Tarım ve turizm sektörlerinin
hareketli olduğu nisan-ekim ayları arasında yaşanan bu olağanüstü
nüfus hareketi karşısında, söz konusu belediyelerimiz, âdeta,
çaresizliğe mahkûm edilmektedir. Nitekim, turizm bölgelerimizde
temizlikten çevre düzenlemesine, içme suyundan kanalizasyona,
yol ve kaldırımdan aydınlatmaya kadar belediyelerimizin sorumluluk
alanlarındaki her konuda ciddi sıkıntılar yaşanmaktadır.
Turizm bölgelerinde,
diğer bölgelerimizden farklı olarak, çevrenin korunması da hayati
öneme sahiptir; çünkü, tarihî ve doğal güzelliklerimiz turizmde en
önemli kozlarımız ve rekabet unsurlarımızdır. Tarihî ve doğal çevrenin
korunması için gerekli yatırımlar fevkalade pahalıdır ve belediyelerimizin
güçlerini aşan bütçeler gerektirmektedir.
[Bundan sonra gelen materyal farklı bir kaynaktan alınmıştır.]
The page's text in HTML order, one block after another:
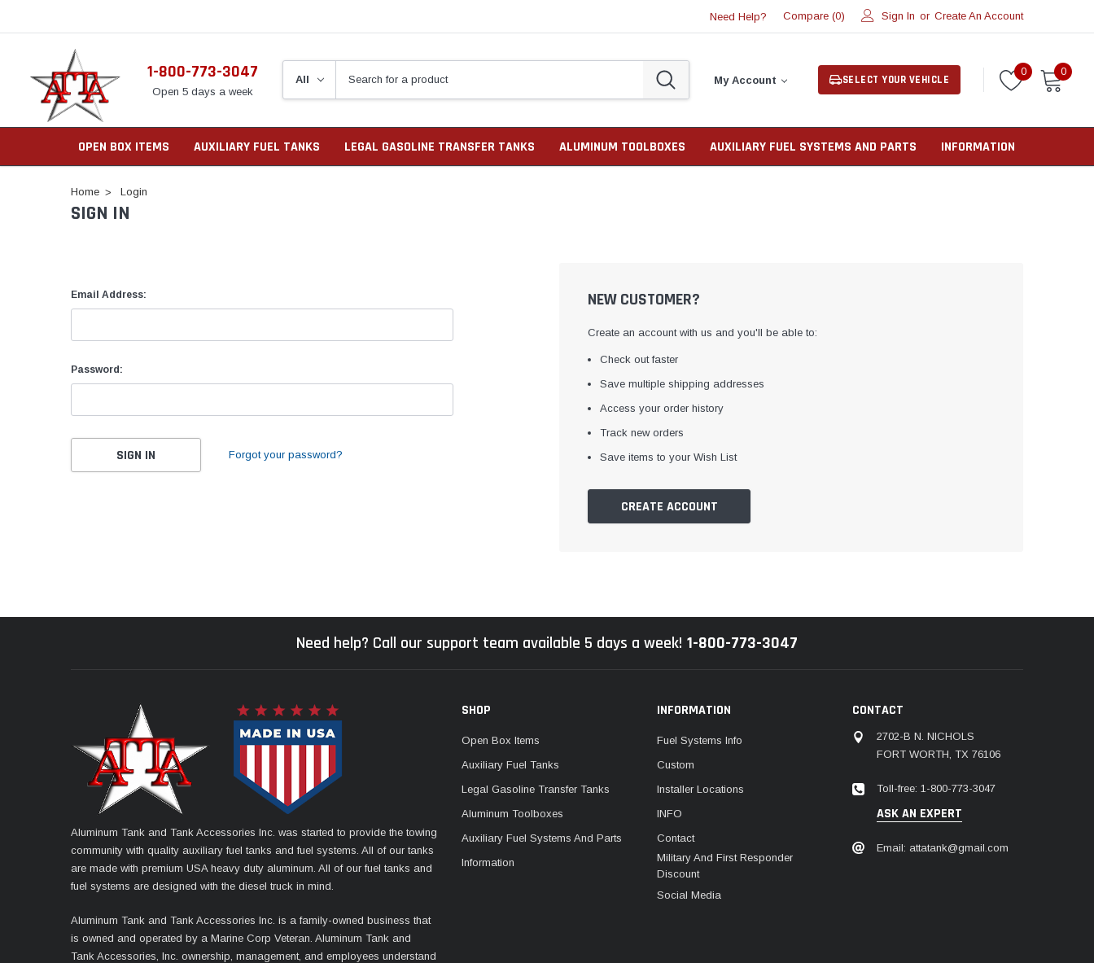
Need Help? Compare (0) Sign In or Create An Account
1-800-773-3047
Open 5 days a week
My Account SELECT YOUR VEHICLE
0 0
OPEN BOX ITEMS AUXILIARY FUEL TANKS LEGAL GASOLINE TRANSFER TANKS ALUMINUM TOOLBOXES AUXILIARY FUEL SYSTEMS AND PARTS INFORMATION
Home Login
SIGN IN
Email Address:
Password:
Forgot your password?
NEW CUSTOMER?
Create an account with us and you'll be able to:
Check out faster
Save multiple shipping addresses
Access your order history
Track new orders
Save items to your Wish List
CREATE ACCOUNT
Need help? Call our support team available 5 days a week! 1-800-773-3047
Aluminum Tank and Tank Accessories Inc. was started to provide the towing
community with quality auxiliary fuel tanks and fuel systems. All of our tanks
are made with premium USA heavy duty aluminum. All of our fuel tanks and
fuel systems are designed with the diesel truck in mind.
Aluminum Tank and Tank Accessories Inc. is a family-owned business that
is owned and operated by a Marine Corp Veteran. Aluminum Tank and
Tank Accessories, Inc. ownership, management, and employees understand
SHOP
Open Box Items
Auxiliary Fuel Tanks
Legal Gasoline Transfer Tanks
Aluminum Toolboxes
Auxiliary Fuel Systems And Parts
Information
INFORMATION
Fuel Systems Info
Custom
Installer Locations
INFO
Contact
Military And First Responder
Discount
Social Media
CONTACT
2702-B N. NICHOLS
FORT WORTH, TX 76106
Toll-free: 1-800-773-3047
ASK AN EXPERT
Email: attatank@gmail.com
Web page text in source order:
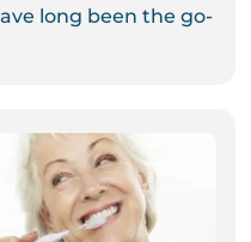
long been the go-
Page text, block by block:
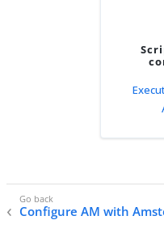
Configure AM with

Bu belediyelerimizden,
hem merkezî idareden aldıkları payın katbekat fazlası nüfusa hizmet
üretmesini beklemek hem de konumları gereği ilave yatırımlar talep
etmek, her şey bir yana, hakkaniyete aykırıdır.
Kanun teklifimizin
amacı, bu hakkaniyetsiz durumu düzeltmek, turizm bölgelerimizdeki
belediyelerimizin, hizmet verdikleri ortalama nüfusla orantılı
gelire kavuşmalarını sağlamaktır. Böylece, çok uzun yıllardır süregelen
bir haksızlığı gidermiş olmakla kalmayacak, ülkenin geleceği adına
da önemli bir adım atmış olacağız.
Değerli milletvekilleri,
1980'lerin sonuna doğru hareketlenen ve son yıllarda zirveye ulaşan
turizm sektörü, ülkemiz açısından giderek daha kritik bir alan hâline
dönüşmektedir. İşsizliğin her geçen yıl daha da büyük bir sorun hâline
dönüştüğü ülkemizde, turizm sektörünün yarattığı istihdamı göz
ardı etme lüksüne sahip değiliz.
İhracatımızla boy
ölçüşebilecek döviz geliri yanında onlarca yan sektörü de besleyen
turizm alanının, sağlıklı ve sürdürülebilir bir alt yapıya kavuşturulması
şarttır. Bugün, Türkiye'nin, turizmden hâlâ hak ettiği geliri elde
edemeyişinin gerisinde en önemli sebeplerden biri, bölgedeki belediyelerimizin
hizmet üretiminde yaşadıkları sorunlardır.
Tamamı dünyanın şehir
altyapısı bakımından en gelişmiş ülkelerinden gelen turistleri,
köy görünümlü şehirlerimizde misafir ederek, bu alandaki hedeflerimize
ulaşamayacağımız açıktır. Türkiye, her biri diğerinden güzel turizm
tesislerinde konaklayan misafirlerinin kaldıkları yerin kapısından
adım atar atmaz fevkalade kötü bir şehircilik hizmetiyle karşı karşıya
kalmalarının ayıbını daha fazla taşımamalıdır. Aynı şekilde,
dinlenmek için büyük şehirlerden turizm bölgelerine gelen vatandaşlarımıza
tatillerini zehir eden eksiklikleri ve aksaklıkları bir an önce
ortadan kaldırmalıyız.
Bütün bu sorunların
çözümünün ilk şartı bölge belediyelerinin hizmet kapasitelerini
artırmaktır. Bu da, belediyelere daha fazla kaynak sağlanmakla
mümkündür. Elbette bu teklifin yasalaşması bütün sorunları çözmeyecektir,
ama sorunların çözümü yolunda gerçekten çok önemli bir adım olacaktır.
Değerli milletvekilleri,
turizm bölgelerindeki belediyelere merkezî yönetimden daha fazla
kaynak sağlamanın tabii ki bir maliyeti olacaktır, belki bunun için
ilave kaynak bulmak gerekecektir. Ancak, burada öncelikle göz önünde
tutulması gereken husus, turizmin ülkemize sağladığı ve her geçen
yıl daha da büyüyen ekonomik ve sosyal faydası olmalıdır. Konuya
bu açıdan bakıldığında, sonuçta elde edilecek faydanın katlanacak
maliyetle mukayese edilemeyecek kadar büyük olacağı görülecektir.
Türkiye Cumhuriyeti
devleti olarak, 2023 yılında 63 milyon turist, 86 milyar dolar turizm
geliri hedefimiz var. Bu hedefe ulaşabilmek ve hatta aşmak mümkündür.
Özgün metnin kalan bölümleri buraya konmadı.